• **Dataset content**
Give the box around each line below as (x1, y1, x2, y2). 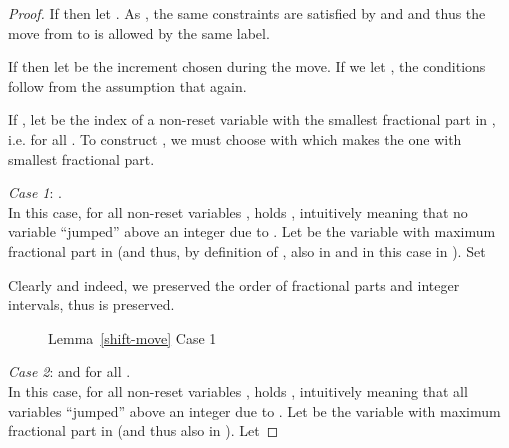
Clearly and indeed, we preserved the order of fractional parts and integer (8, 274, 460, 295)
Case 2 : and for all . (8, 361, 131, 382)
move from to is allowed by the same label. (8, 22, 270, 43)
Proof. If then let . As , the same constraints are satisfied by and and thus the (8, 3, 486, 23)
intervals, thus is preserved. (8, 294, 175, 315)
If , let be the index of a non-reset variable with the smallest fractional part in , (8, 109, 496, 130)
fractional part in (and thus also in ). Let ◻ (8, 420, 279, 441)
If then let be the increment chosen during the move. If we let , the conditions (8, 56, 486, 77)
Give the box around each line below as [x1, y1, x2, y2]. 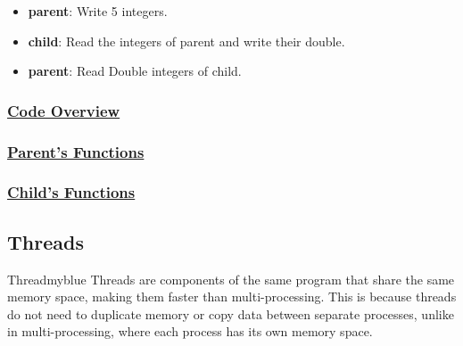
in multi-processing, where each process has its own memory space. [7, 322, 373, 341]
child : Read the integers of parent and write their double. [28, 31, 345, 50]
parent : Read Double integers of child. [28, 62, 242, 80]
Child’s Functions [7, 181, 136, 203]
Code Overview [7, 99, 120, 121]
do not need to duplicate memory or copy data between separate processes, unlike [7, 304, 454, 323]
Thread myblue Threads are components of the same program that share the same [7, 269, 455, 288]
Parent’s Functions [7, 140, 145, 162]
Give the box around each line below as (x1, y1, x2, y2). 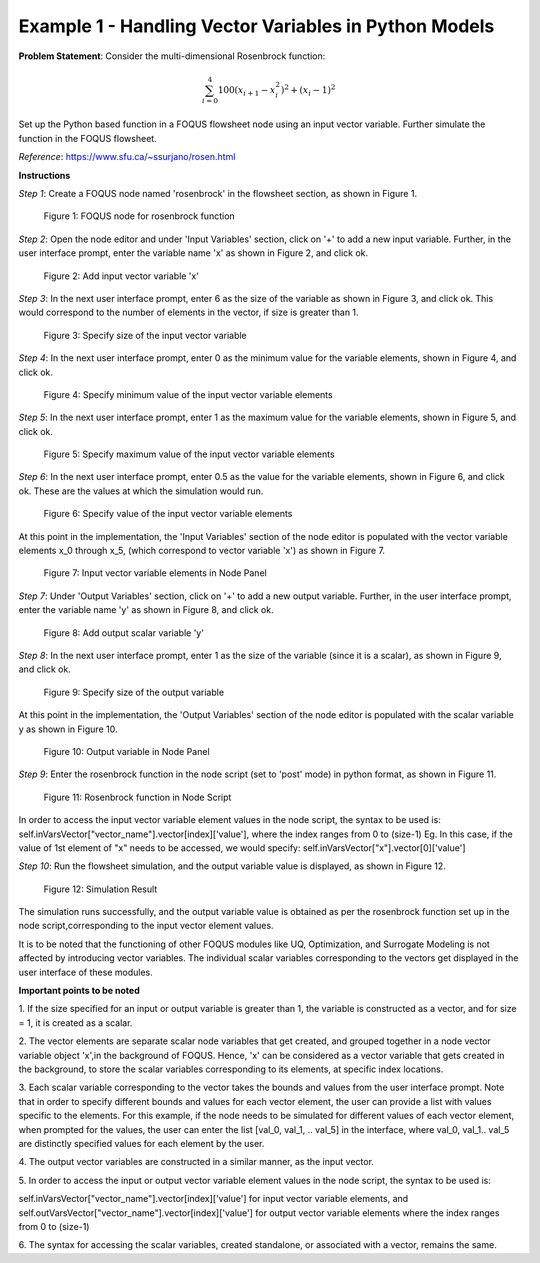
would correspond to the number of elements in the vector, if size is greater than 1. (18, 306, 359, 319)
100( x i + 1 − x (217, 84, 276, 98)
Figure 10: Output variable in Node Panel (43, 745, 210, 757)
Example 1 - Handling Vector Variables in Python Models (18, 15, 495, 37)
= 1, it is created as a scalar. (18, 1016, 133, 1029)
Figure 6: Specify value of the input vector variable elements (43, 508, 293, 520)
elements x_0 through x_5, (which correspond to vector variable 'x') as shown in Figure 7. (18, 545, 385, 557)
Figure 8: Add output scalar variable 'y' (43, 626, 205, 639)
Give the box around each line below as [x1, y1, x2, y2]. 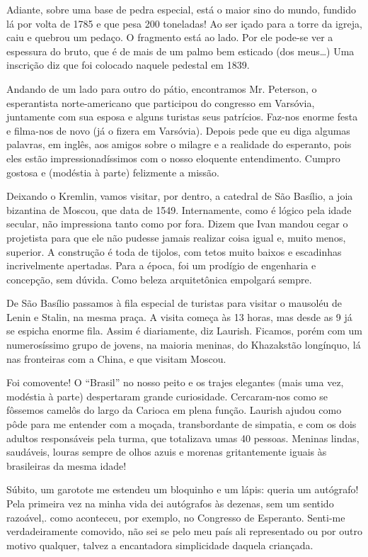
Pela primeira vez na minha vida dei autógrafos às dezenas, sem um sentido [6, 496, 334, 510]
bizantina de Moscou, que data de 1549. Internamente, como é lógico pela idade [6, 202, 352, 217]
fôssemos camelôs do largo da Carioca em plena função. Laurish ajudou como [6, 403, 342, 417]
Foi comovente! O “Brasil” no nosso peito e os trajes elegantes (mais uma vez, [6, 375, 344, 390]
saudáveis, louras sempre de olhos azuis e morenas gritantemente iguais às [6, 444, 327, 459]
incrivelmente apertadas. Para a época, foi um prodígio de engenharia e [6, 258, 316, 273]
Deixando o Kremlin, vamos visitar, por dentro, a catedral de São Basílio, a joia [6, 189, 353, 203]
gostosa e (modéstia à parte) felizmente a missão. [6, 164, 219, 179]
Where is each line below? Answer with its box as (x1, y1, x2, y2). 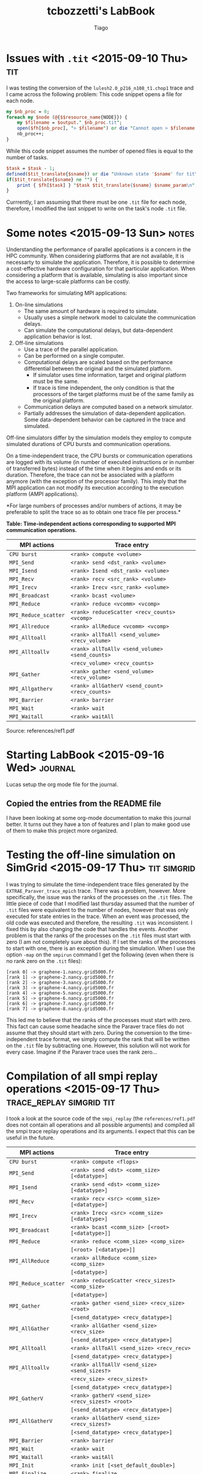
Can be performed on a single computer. (23, 352, 125, 359)
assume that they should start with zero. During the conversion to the (6, 1029, 178, 1036)
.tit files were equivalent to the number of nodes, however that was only (6, 906, 189, 913)
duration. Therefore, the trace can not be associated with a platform (6, 471, 174, 479)
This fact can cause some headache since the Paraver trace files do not (6, 1023, 185, 1030)
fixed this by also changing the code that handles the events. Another (6, 925, 179, 932)
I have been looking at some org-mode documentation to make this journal (6, 815, 191, 821)
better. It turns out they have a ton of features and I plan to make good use (6, 821, 191, 828)
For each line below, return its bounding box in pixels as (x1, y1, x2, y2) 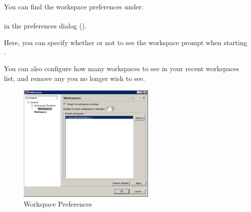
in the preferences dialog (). (4, 21, 87, 31)
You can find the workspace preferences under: (4, 1, 144, 11)
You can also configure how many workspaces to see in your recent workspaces (4, 63, 239, 73)
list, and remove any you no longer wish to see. (4, 73, 145, 83)
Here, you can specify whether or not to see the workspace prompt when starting (4, 37, 247, 47)
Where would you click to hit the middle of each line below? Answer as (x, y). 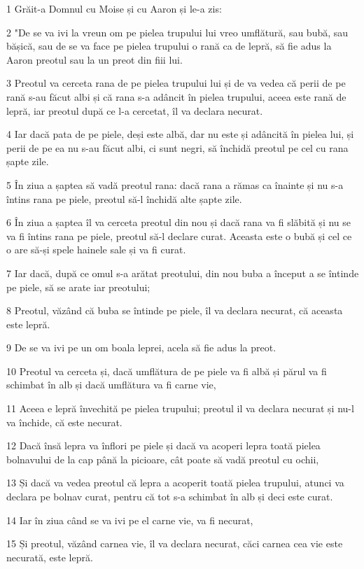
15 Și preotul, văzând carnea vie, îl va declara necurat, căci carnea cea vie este (175, 543)
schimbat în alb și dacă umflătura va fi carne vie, (111, 385)
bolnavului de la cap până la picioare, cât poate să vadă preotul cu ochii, (163, 459)
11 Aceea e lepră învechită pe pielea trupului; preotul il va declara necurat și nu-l (180, 408)
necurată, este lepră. (50, 557)
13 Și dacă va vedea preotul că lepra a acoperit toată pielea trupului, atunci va (175, 483)
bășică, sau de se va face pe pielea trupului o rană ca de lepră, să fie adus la (169, 46)
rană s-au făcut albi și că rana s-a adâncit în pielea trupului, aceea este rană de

• **Required action**
Starting at the line above that has "Clearly and indeed, we" and ending at the line that has "elements x_0 through", copy each line exactly, leaving the pictures out and adding nothing.

• **Response**
Clearly and indeed, we preserved the order of fractional parts and integer (8, 274, 460, 295)
Case 2 : and for all . (8, 361, 131, 382)
move from to is allowed by the same label. (8, 22, 270, 43)
Proof. If then let . As , the same constraints are satisfied by and and thus the (8, 3, 486, 23)
intervals, thus is preserved. (8, 294, 175, 315)
If , let be the index of a non-reset variable with the smallest fractional part in , (8, 109, 496, 130)
fractional part in (and thus also in ). Let ◻ (8, 420, 279, 441)
If then let be the increment chosen during the move. If we let , the conditions (8, 56, 486, 77)
Give the box around each line below as [x1, y1, x2, y2]. 
in multi-processing, where each process has its own memory space. [7, 322, 373, 341]
child : Read the integers of parent and write their double. [28, 31, 345, 50]
parent : Read Double integers of child. [28, 62, 242, 80]
Child’s Functions [7, 181, 136, 203]
Code Overview [7, 99, 120, 121]
do not need to duplicate memory or copy data between separate processes, unlike [7, 304, 454, 323]
Thread myblue Threads are components of the same program that share the same [7, 269, 455, 288]
Parent’s Functions [7, 140, 145, 162]
Give the box around each line below as (x1, y1, x2, y2). 
would correspond to the number of elements in the vector, if size is greater than 1. (18, 306, 359, 319)
100( x i + 1 − x (217, 84, 276, 98)
Figure 10: Output variable in Node Panel (43, 745, 210, 757)
Example 1 - Handling Vector Variables in Python Models (18, 15, 495, 37)
= 1, it is created as a scalar. (18, 1016, 133, 1029)
Figure 6: Specify value of the input vector variable elements (43, 508, 293, 520)
elements x_0 through x_5, (which correspond to vector variable 'x') as shown in Figure 7. (18, 545, 385, 557)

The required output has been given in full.